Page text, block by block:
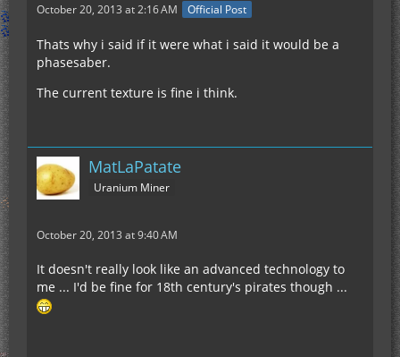
October 20, 2013 at 2:16 AM Official Post
Thats why i said if it were what i said it would be a
phasesaber.
The current texture is fine i think.
MatLaPatate
Uranium Miner
October 20, 2013 at 9:40 AM
It doesn't really look like an advanced technology to
me ... I'd be fine for 18th century's pirates though ...
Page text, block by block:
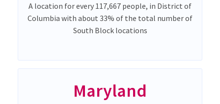
A location for every 117,667 people, in District of
Columbia with about 33% of the total number of
South Block locations
Maryland
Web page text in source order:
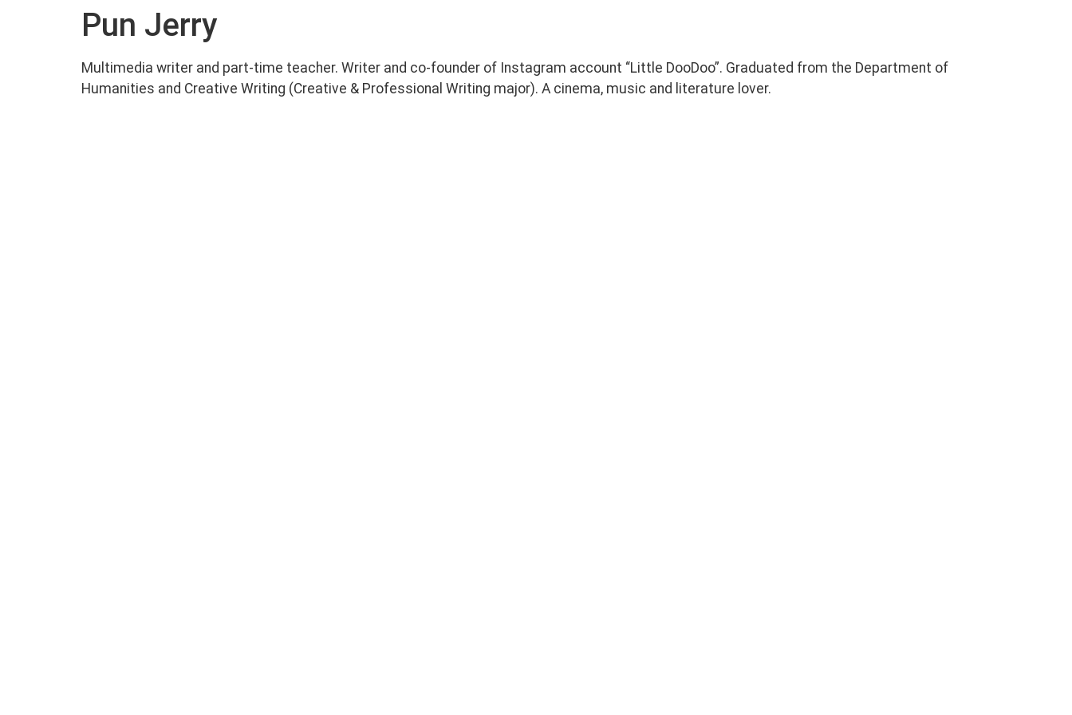
Pun Jerry
Multimedia writer and part-time teacher. Writer and co-founder of Instagram account “Little DooDoo”. Graduated from the Department of
Humanities and Creative Writing (Creative & Professional Writing major). A cinema, music and literature lover.
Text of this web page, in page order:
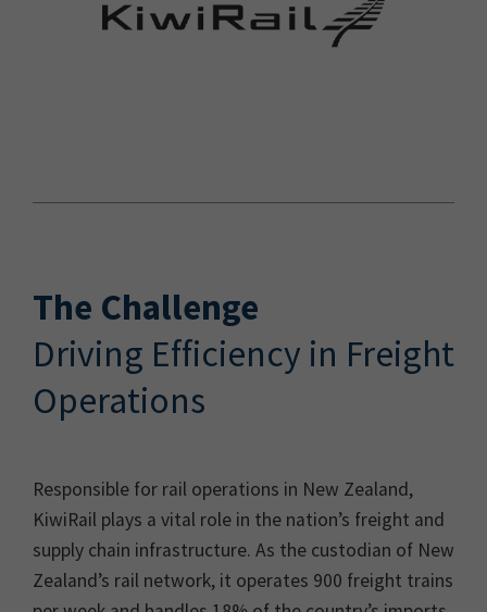
The Challenge
Driving Efficiency in Freight
Operations
Responsible for rail operations in New Zealand,
KiwiRail plays a vital role in the nation’s freight and
supply chain infrastructure. As the custodian of New
Zealand’s rail network, it operates 900 freight trains
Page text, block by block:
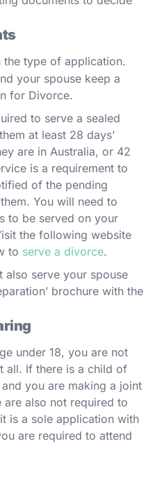
the type of application.
your spouse keep a
for Divorce.
to serve a sealed
at least 28 days’
are in Australia, or 42
is a requirement to
of the pending
You will need to
to be served on your
the following website
to serve a divorce.
also serve your spouse
brochure with the
under 18, you are not
all. If there is a child of
you are making a joint
also not required to
is a sole application with
are required to attend
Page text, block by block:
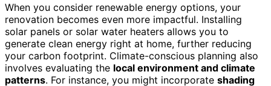
When you consider renewable energy options, your
renovation becomes even more impactful. Installing
solar panels or solar water heaters allows you to
generate clean energy right at home, further reducing
your carbon footprint. Climate-conscious planning also
involves evaluating the local environment and climate
patterns. For instance, you might incorporate shading
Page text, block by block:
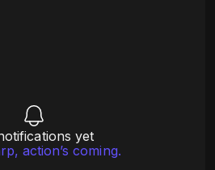
yet
action’s coming.
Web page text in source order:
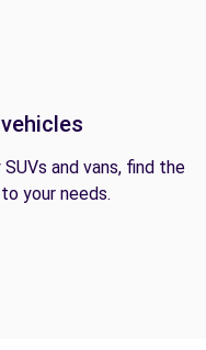
and vans, find the
your needs.
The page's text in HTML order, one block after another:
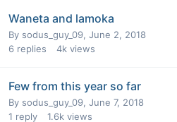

● INSTRUCTIONS FOR THE TASK
Write the full listing out again with every line unchanged, but include no pictures.

● EXPECTED ANSWER
Page text, block by block:
October 20, 2013 at 2:16 AM Official Post
Thats why i said if it were what i said it would be a
phasesaber.
The current texture is fine i think.
MatLaPatate
Uranium Miner
October 20, 2013 at 9:40 AM
It doesn't really look like an advanced technology to
me ... I'd be fine for 18th century's pirates though ...
Page text, block by block:
A location for every 117,667 people, in District of
Columbia with about 33% of the total number of
South Block locations
Maryland
Web page text in source order:
Pun Jerry
Multimedia writer and part-time teacher. Writer and co-founder of Instagram account “Little DooDoo”. Graduated from the Department of
Humanities and Creative Writing (Creative & Professional Writing major). A cinema, music and literature lover.
Text of this web page, in page order:
The Challenge
Driving Efficiency in Freight
Operations
Responsible for rail operations in New Zealand,
KiwiRail plays a vital role in the nation’s freight and
supply chain infrastructure. As the custodian of New
Zealand’s rail network, it operates 900 freight trains
Page text, block by block:
the type of application.
your spouse keep a
for Divorce.
to serve a sealed
at least 28 days’
are in Australia, or 42
is a requirement to
of the pending
You will need to
to be served on your
the following website
to serve a divorce.
also serve your spouse
brochure with the
under 18, you are not
all. If there is a child of
you are making a joint
also not required to
is a sole application with
are required to attend
Page text, block by block:
When you consider renewable energy options, your
renovation becomes even more impactful. Installing
solar panels or solar water heaters allows you to
generate clean energy right at home, further reducing
your carbon footprint. Climate-conscious planning also
involves evaluating the local environment and climate
patterns. For instance, you might incorporate shading
Page text, block by block:
yet
action’s coming.
Web page text in source order:
and vans, find the
your needs.
The page's text in HTML order, one block after another:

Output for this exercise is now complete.